Description of the task: Below are some entries. Count how many of their lines include "using", then give that number only.

Dataset entries:
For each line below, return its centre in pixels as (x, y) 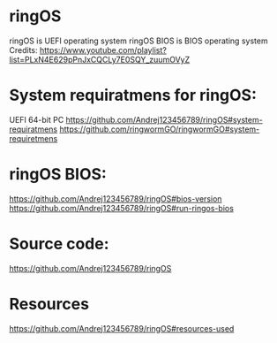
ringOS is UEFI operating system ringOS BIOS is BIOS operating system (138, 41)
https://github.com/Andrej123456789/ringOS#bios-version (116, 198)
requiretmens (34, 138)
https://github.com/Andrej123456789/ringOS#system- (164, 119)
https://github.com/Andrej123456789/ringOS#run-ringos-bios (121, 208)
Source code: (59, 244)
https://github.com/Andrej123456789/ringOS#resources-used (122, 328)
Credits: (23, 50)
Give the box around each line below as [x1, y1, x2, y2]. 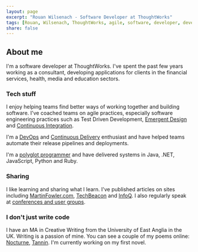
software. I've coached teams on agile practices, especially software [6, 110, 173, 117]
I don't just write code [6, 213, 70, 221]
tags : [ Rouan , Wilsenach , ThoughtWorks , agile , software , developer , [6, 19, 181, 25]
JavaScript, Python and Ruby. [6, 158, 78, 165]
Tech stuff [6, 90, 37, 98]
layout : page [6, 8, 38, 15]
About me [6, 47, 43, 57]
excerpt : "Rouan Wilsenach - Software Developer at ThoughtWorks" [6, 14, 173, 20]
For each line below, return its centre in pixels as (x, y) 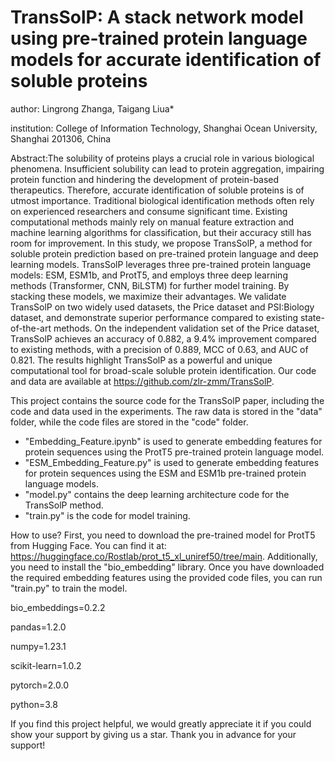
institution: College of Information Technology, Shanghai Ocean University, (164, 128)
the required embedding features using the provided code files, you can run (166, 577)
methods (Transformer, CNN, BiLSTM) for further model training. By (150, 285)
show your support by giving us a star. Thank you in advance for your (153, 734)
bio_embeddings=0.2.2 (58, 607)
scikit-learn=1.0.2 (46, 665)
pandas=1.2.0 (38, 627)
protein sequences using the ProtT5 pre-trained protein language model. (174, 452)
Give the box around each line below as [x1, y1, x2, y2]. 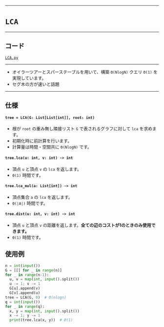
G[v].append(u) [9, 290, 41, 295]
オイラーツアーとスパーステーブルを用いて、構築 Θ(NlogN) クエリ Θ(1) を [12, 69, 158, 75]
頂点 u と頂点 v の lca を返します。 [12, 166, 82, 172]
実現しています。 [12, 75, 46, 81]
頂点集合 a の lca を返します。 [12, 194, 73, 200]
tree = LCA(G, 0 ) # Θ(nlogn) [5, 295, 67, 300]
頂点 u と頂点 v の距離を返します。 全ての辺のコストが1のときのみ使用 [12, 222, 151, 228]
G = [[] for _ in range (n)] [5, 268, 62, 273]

Task result: 2